Mal. 3: 1. “I will send my messenger, who will prepare the way before me. Then suddenly the Lord you are seeking will come to his temple; the messenger of the covenant, whom you desire, will come,” says the Lord Almighty.
Hag. 2: 7. "For thus saith the Lord of hosts; Yet once, it is a little while, and I will shake the heavens, and the earth, and the sea, and the dry land;"
Dan. 9: 24, 25. “Seventy ‘sevens’ are decreed for your people and your holy city to finish transgression, to put an end to sin, to atone for wickedness, to bring in everlasting righteousness, to seal up vision and prophecy and to anoint the Most Holy Place. 25 “Know and understand this: From the time the word goes out to restore and rebuild Jerusalem until the Anointed One, the ruler, comes, there will be seven ‘sevens,’ and sixty-two ‘sevens.’ It will be rebuilt with streets and a trench, but in times of trouble.
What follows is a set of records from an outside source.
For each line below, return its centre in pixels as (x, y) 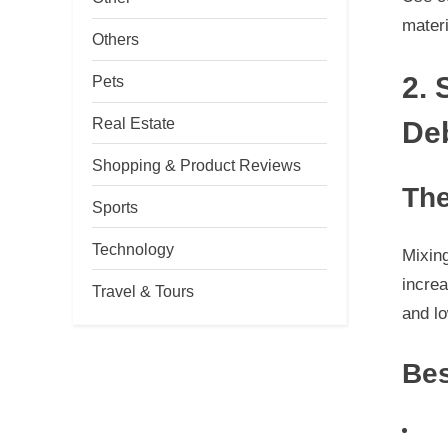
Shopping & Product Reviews (196, 164)
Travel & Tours (143, 290)
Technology (133, 248)
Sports (115, 206)
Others (115, 39)
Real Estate (133, 122)
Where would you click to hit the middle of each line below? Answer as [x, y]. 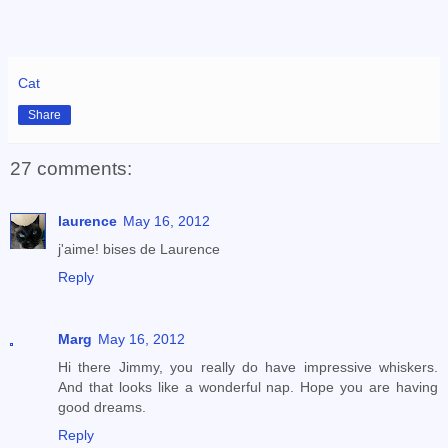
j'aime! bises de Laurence [139, 248]
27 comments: [71, 169]
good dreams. [102, 406]
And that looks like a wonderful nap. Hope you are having [248, 386]
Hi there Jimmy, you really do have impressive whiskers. [248, 366]
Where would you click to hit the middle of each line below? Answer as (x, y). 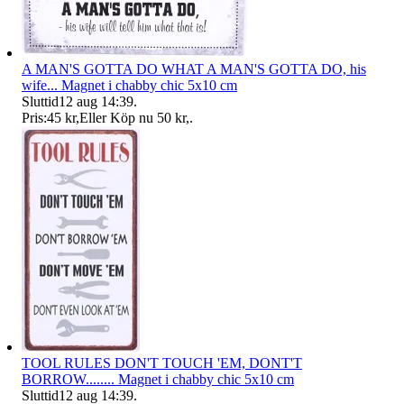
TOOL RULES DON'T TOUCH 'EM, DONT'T (162, 363)
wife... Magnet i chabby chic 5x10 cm (129, 86)
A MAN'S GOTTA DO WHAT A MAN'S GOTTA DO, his (194, 69)
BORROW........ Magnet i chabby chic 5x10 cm (158, 380)
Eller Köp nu (116, 118)
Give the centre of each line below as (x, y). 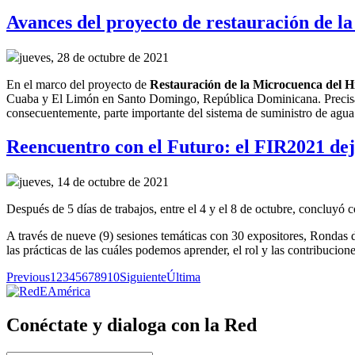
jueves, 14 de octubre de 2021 (94, 181)
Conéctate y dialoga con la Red (132, 324)
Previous (28, 277)
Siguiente (143, 277)
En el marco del (47, 85)
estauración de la (206, 85)
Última (183, 277)
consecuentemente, (53, 113)
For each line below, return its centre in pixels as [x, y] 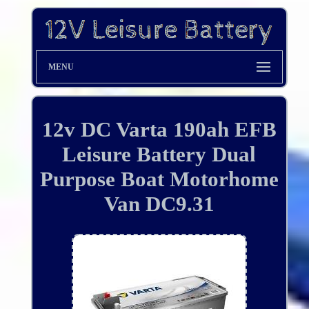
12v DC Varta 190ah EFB [159, 130]
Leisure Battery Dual [159, 154]
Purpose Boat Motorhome [159, 179]
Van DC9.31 [159, 204]
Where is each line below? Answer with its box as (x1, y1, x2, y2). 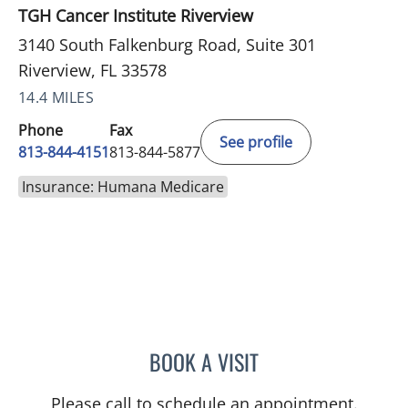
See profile (219, 132, 292, 153)
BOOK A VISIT (149, 345, 259, 379)
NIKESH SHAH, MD (258, 347, 366, 372)
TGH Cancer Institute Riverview (18, 5, 253, 27)
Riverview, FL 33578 (18, 59, 167, 82)
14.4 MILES (18, 87, 94, 108)
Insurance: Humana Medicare (22, 177, 224, 198)
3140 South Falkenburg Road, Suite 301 (18, 34, 316, 56)
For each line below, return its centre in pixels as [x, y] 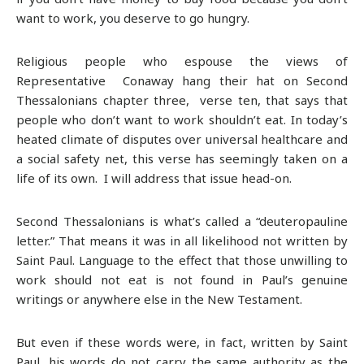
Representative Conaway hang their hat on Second [182, 80]
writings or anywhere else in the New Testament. [159, 299]
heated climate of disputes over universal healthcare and [182, 139]
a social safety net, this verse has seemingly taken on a [182, 158]
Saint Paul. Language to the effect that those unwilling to [182, 260]
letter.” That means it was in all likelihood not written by [182, 240]
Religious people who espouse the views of [182, 61]
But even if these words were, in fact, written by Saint [182, 342]
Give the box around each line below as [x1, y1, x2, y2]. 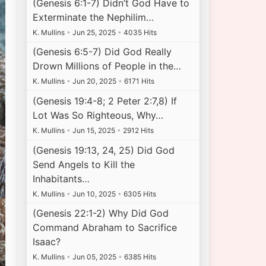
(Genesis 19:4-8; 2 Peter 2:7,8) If [33, 94, 178, 107]
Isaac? [33, 236, 61, 248]
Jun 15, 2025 [71, 125, 118, 135]
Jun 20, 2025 [71, 77, 119, 86]
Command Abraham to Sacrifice [33, 221, 178, 234]
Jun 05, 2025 [71, 252, 119, 262]
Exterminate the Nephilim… [33, 11, 154, 23]
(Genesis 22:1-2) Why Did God [33, 207, 169, 220]
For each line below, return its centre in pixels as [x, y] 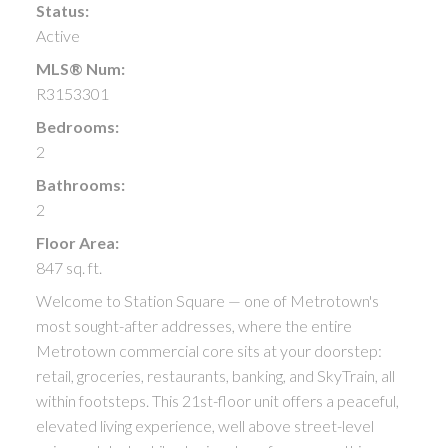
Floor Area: [77, 242]
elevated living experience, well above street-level [204, 425]
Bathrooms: [80, 184]
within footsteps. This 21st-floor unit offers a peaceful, [217, 400]
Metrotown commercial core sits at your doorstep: [208, 350]
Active [57, 35]
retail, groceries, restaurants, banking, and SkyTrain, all [215, 375]
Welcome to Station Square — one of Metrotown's [207, 300]
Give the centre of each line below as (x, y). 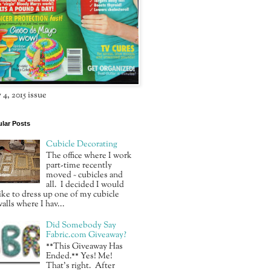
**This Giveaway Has (85, 247)
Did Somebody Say (81, 226)
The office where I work (89, 156)
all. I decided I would (85, 185)
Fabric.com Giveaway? (87, 236)
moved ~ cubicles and (85, 175)
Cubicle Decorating (82, 144)
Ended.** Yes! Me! (80, 256)
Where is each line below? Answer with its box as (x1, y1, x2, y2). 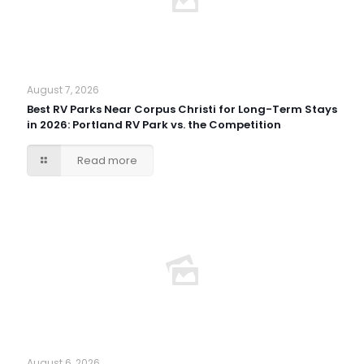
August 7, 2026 (27, 83, 99, 97)
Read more (77, 153, 138, 168)
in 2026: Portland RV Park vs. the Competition (27, 117, 281, 132)
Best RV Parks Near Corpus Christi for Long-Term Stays (27, 102, 337, 117)
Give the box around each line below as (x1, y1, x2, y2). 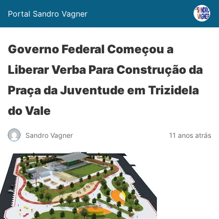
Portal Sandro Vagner (8, 9, 88, 19)
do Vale (8, 104, 51, 118)
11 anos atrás (169, 131, 211, 139)
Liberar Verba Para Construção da (8, 63, 203, 77)
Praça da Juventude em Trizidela (8, 83, 199, 97)
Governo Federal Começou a (8, 42, 174, 56)
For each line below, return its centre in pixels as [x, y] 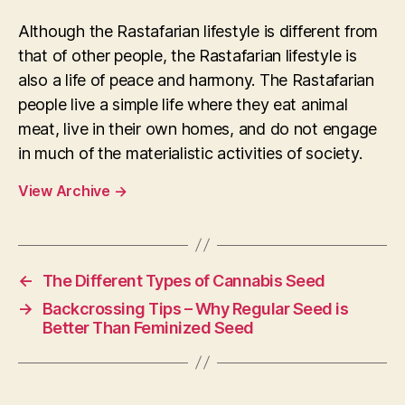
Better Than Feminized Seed [148, 327]
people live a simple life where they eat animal [183, 104]
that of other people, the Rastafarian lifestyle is [188, 55]
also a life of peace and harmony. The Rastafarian [196, 80]
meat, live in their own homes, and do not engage [198, 128]
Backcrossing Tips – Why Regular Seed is [195, 308]
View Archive [66, 190]
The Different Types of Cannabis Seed [184, 280]

Isa. 40: 3-11.  A voice of one calling: “In the wilderness prepare the way for the Lord; make straight in the desert a highway for our God. Every valley shall be raised up, every mountain and hill made low; the rough ground shall become level, the rugged places a plain. And the glory of the Lord will be revealed, and all people will see it together. For the mouth of the Lord has spoken.” A voice says, “Cry out.” And I said, “What shall I cry?” “All people are like grass, and all their faithfulness is like the flowers of the field. The grass withers and the flowers fall, because the breath of the Lord blows on them. Surely the people are grass. The grass withers and the flowers fall, but the word of our God endures forever.” You who bring good news to Zion, go up on a high mountain. You who bring good news to Jerusalem, lift up your voice with a shout, lift it up, do not be afraid; say to the towns of Judah, “Here is your God!” See, the Sovereign Lord comes with power, and he rules with a mighty arm. See, his reward is with him, and his recompense accompanies him. He tends his flock like a shepherd:  He gathers the lambs in his arms and carries them close to his heart; he gently leads those that have young.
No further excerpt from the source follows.